Feasibility of a breath robot intervention to reduce sleep problems in posttraumatic stress disorder: A randomized controlled study

Abstract

Background: Patients with Posttraumatic stress disorder (PTSD) suffer from sleep problems. Robot interventions offer a novel approach to reducing these problems. However, it is unclear whether patients with PTSD accept and regularly use a robot intervention and whether it is effective. Objective: This randomized controlled study evaluated the feasibility of a novel breath robot intervention in PTSD patients. Methods: Thirty-one adults with PTSD according to DSM-V (PSSI-5) with impaired sleep (PSQI > 5) were randomly assigned to a 4-week robot intervention (Somnox 2) with human breath simulation or to a 4-week robot intervention without human breath simulation. The primary feasibility outcome was the proportion of randomized participants providing outcome data at post-treatment.
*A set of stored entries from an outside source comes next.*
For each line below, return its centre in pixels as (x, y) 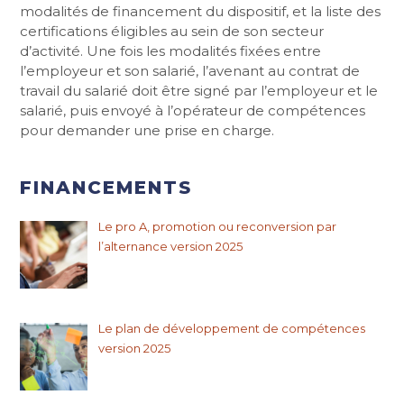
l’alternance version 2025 (170, 246)
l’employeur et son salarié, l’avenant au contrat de (190, 71)
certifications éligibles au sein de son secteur (172, 31)
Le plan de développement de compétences (231, 329)
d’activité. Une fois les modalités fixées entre (171, 51)
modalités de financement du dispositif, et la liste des (201, 11)
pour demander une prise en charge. (147, 130)
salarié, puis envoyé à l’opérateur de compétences (193, 110)
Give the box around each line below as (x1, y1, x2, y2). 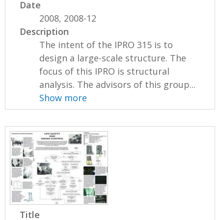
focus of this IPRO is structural (39, 65, 170, 77)
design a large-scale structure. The (39, 52, 187, 64)
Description (20, 25, 69, 37)
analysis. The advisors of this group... (39, 78, 196, 90)
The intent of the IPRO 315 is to (39, 38, 173, 51)
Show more (39, 91, 87, 104)
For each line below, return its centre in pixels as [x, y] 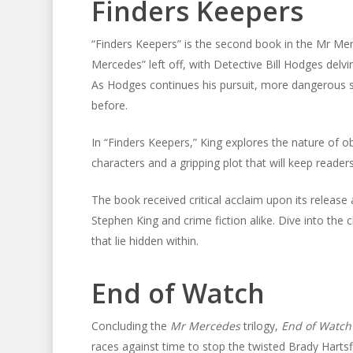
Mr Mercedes [205, 326]
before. [109, 105]
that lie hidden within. [145, 241]
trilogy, [260, 326]
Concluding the [130, 326]
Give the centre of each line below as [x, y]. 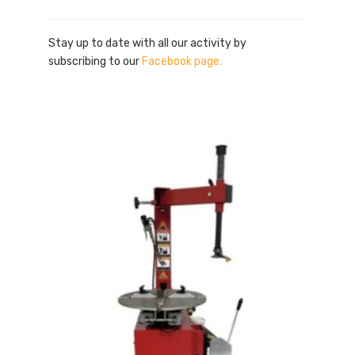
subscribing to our [95, 62]
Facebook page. [182, 62]
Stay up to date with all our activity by [148, 44]
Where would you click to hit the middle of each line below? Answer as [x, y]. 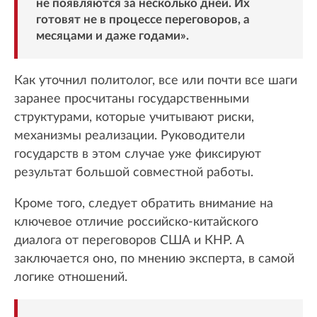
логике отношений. [71, 278]
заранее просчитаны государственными [132, 99]
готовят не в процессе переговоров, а [143, 20]
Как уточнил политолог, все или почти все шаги [156, 81]
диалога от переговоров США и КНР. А [129, 241]
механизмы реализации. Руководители [129, 136]
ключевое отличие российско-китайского [136, 223]
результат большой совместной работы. [134, 173]
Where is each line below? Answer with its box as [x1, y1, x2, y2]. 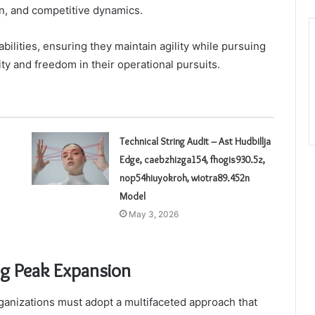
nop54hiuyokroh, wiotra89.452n [119, 172, 250, 185]
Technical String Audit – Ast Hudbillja [119, 135, 271, 148]
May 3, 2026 [128, 209, 179, 220]
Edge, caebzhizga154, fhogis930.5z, [119, 153, 265, 167]
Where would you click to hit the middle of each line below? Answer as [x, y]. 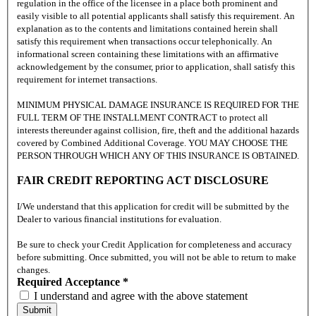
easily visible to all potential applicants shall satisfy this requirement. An [156, 16]
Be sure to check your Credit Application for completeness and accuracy [154, 245]
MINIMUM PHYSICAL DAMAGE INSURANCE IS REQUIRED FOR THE [158, 105]
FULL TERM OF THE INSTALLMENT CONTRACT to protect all [142, 118]
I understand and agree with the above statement [141, 296]
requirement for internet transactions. [87, 80]
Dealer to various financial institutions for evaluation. [119, 219]
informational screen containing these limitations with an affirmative [148, 54]
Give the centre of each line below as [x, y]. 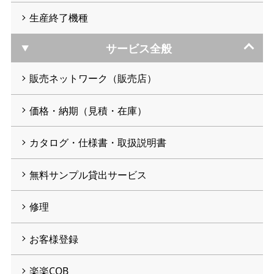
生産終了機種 [58, 18]
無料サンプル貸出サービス [88, 175]
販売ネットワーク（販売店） [93, 79]
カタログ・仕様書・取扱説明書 [98, 143]
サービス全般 [139, 48]
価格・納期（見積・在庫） [88, 110]
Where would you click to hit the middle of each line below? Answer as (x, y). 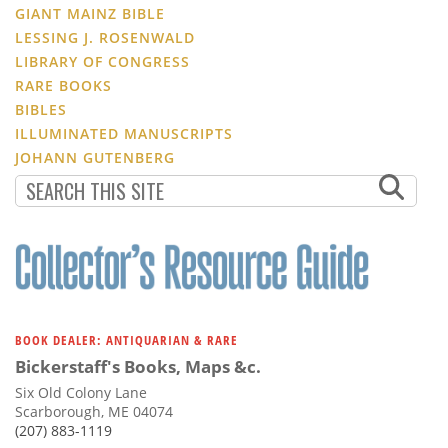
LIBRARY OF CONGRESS (102, 62)
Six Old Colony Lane (81, 393)
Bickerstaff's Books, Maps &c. (138, 367)
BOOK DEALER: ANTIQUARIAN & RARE (126, 340)
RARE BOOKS (63, 86)
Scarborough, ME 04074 (94, 412)
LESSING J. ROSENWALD (105, 38)
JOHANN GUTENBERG (95, 158)
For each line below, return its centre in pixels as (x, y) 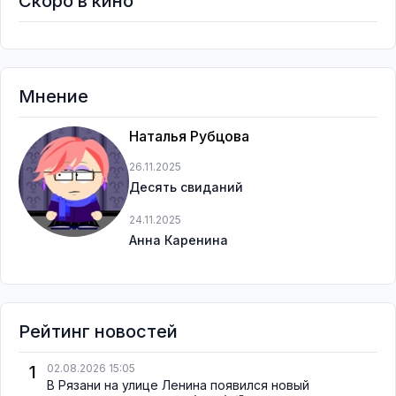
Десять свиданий (186, 187)
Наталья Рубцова (189, 136)
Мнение (53, 96)
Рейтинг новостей (98, 331)
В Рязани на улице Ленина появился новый (178, 385)
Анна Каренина (179, 240)
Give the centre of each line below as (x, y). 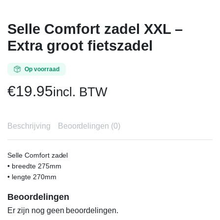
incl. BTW (80, 92)
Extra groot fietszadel (80, 46)
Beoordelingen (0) (89, 126)
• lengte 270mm (32, 177)
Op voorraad (42, 69)
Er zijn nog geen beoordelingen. (63, 210)
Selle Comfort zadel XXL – (95, 29)
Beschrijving (29, 126)
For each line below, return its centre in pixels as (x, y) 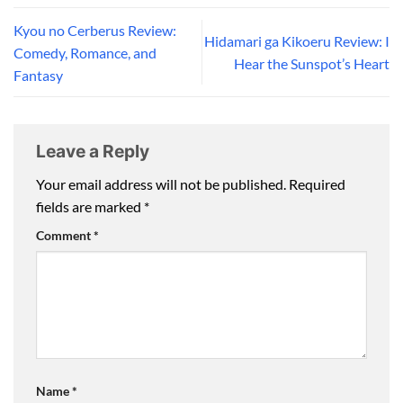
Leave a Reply (94, 151)
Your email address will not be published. (161, 184)
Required (317, 184)
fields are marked (90, 207)
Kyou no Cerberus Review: (95, 30)
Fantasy (38, 75)
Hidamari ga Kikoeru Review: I (297, 41)
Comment (65, 236)
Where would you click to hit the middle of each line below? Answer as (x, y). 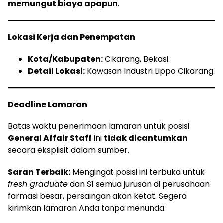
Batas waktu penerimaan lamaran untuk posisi (99, 126)
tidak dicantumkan (146, 138)
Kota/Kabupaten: (65, 59)
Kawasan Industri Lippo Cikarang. (150, 71)
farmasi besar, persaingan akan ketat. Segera (97, 196)
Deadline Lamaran (48, 104)
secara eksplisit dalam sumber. (69, 150)
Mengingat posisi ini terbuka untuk (137, 172)
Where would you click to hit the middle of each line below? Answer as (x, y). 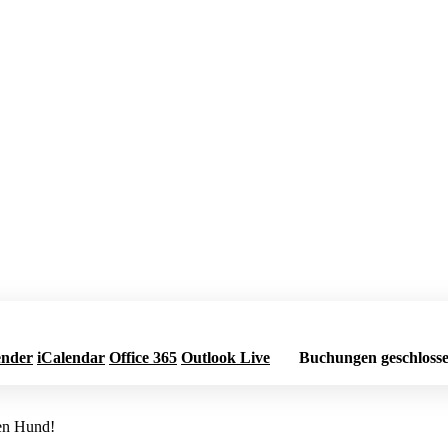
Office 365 (143, 357)
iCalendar (71, 357)
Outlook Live (225, 357)
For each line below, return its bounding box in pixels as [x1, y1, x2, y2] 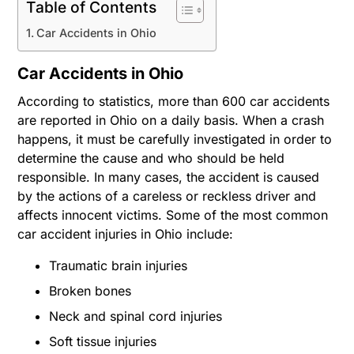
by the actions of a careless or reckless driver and [17, 187, 317, 204]
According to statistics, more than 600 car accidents [17, 92, 330, 109]
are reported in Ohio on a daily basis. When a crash [17, 111, 325, 128]
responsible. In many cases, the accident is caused [17, 168, 320, 185]
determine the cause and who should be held [17, 149, 285, 166]
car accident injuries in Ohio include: [17, 225, 234, 242]
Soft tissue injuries [49, 333, 157, 349]
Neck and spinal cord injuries [49, 307, 223, 324]
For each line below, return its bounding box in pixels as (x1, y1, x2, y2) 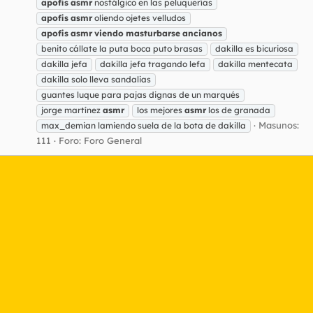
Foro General (84, 134, 142, 146)
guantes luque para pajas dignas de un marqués (41, 89, 240, 100)
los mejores (137, 104, 184, 115)
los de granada (206, 104, 270, 115)
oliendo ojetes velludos (92, 12, 186, 23)
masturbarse (126, 27, 180, 38)
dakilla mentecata (218, 58, 293, 69)
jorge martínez (41, 104, 103, 115)
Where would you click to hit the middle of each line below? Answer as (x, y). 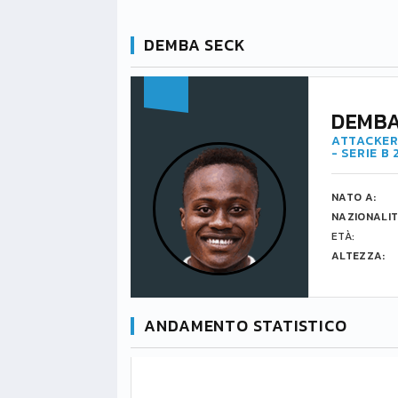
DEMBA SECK (195, 45)
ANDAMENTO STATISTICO (246, 326)
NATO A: (354, 197)
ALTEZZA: (358, 256)
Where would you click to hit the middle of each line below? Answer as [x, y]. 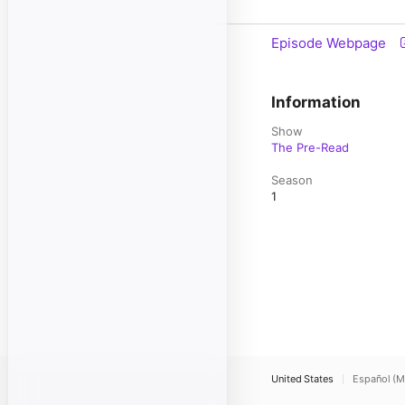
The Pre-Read [310, 147]
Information [316, 102]
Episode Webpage [329, 43]
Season [292, 180]
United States [302, 379]
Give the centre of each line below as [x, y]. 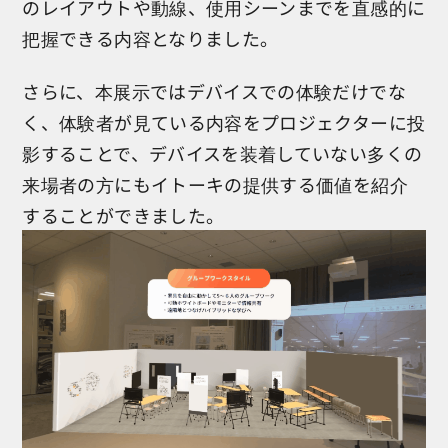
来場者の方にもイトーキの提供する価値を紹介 [215, 183]
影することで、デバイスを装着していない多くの [222, 152]
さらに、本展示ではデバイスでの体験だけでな [214, 90]
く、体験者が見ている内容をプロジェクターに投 [224, 121]
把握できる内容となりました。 [150, 36]
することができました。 [123, 214]
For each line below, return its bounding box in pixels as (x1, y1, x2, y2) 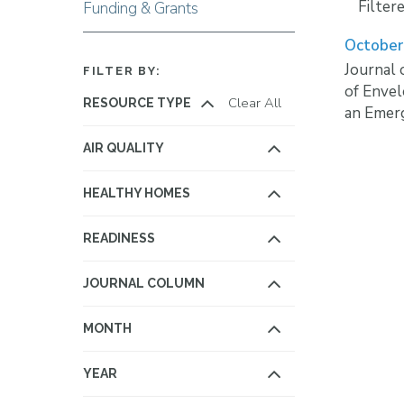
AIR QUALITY (83, 141, 164, 155)
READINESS (83, 231, 155, 245)
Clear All (228, 93, 281, 112)
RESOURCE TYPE (83, 96, 191, 110)
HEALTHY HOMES (83, 186, 190, 200)
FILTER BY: (83, 64, 161, 78)
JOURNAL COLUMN (83, 276, 205, 290)
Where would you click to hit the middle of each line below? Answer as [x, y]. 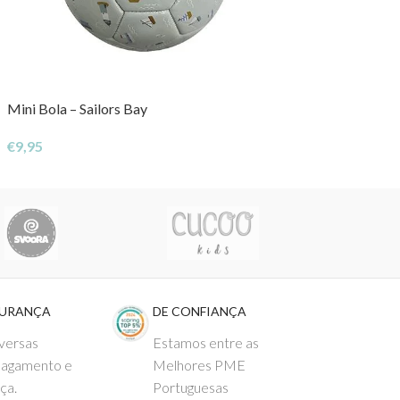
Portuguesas [190, 387]
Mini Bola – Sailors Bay [78, 109]
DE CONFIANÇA [199, 312]
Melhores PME [199, 365]
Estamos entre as [205, 343]
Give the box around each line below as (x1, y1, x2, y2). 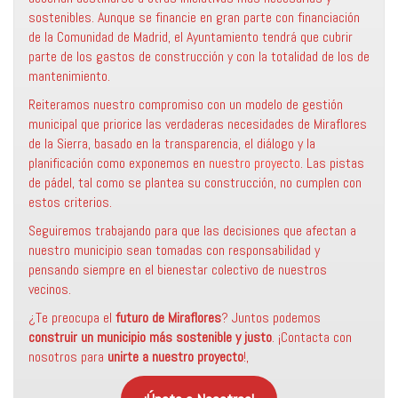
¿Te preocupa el (28, 308, 115, 327)
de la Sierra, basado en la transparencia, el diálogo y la (28, 134, 315, 153)
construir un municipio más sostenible (28, 328, 232, 346)
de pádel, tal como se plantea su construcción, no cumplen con (28, 173, 362, 192)
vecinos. (28, 280, 71, 298)
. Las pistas (300, 154, 364, 172)
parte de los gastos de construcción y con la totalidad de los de (28, 47, 370, 66)
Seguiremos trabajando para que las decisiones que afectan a (28, 221, 356, 240)
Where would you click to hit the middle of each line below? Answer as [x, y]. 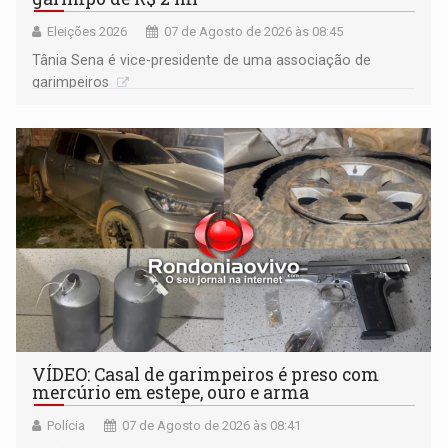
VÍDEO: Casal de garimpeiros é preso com [206, 375]
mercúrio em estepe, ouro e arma [171, 393]
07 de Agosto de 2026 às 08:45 [254, 32]
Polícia [66, 426]
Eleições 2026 [87, 32]
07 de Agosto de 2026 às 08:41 [212, 426]
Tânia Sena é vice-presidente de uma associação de [202, 60]
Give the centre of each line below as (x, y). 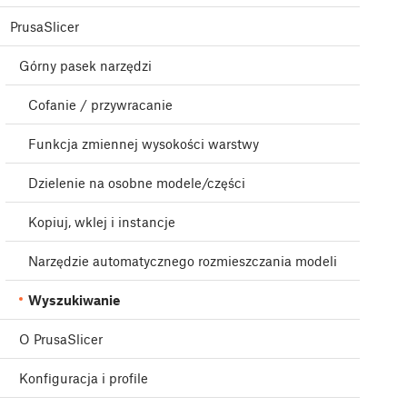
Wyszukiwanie (74, 300)
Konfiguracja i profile (84, 378)
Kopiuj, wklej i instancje (102, 222)
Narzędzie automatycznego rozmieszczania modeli (183, 261)
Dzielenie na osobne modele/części (137, 183)
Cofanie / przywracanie (100, 105)
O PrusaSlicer (61, 339)
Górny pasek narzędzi (85, 66)

Secondary feasibility outcomes involved eligibility rate, recruitment speed, uptake, retention, treatment adherence, and dropout, clinical outcomes included sleep quality (PSQI), PTSD symptoms (PSSI-5), distress (PSS-10), and well-being (WHO-5). Results: Outcome data were provided by 96.8 %; eligibility rate was 75.6 %; 31 patients were recruited within 6 months; uptake and retention were 100 %; treatment adherence was 93.8 % in the intervention and 92.9 % in the active control group; dropout was 0 %. Distress decreased significantly more in the intervention group compared to the active control group (SMD = 0.67, 95 % CI 0.39, 0.94), but sleep quality, PTSD symptoms, and well-being did not improve significantly more. Conclusions: The use of a 4-week breath robot intervention was feasible and highly accepted in patients with severe PTSD. The breath robot intervention may reduce distress but may not be superior to a robot intervention without breath simulation for improving sleep and PTSD symptoms. Future trials should further determine the intervention’s clinical benefit.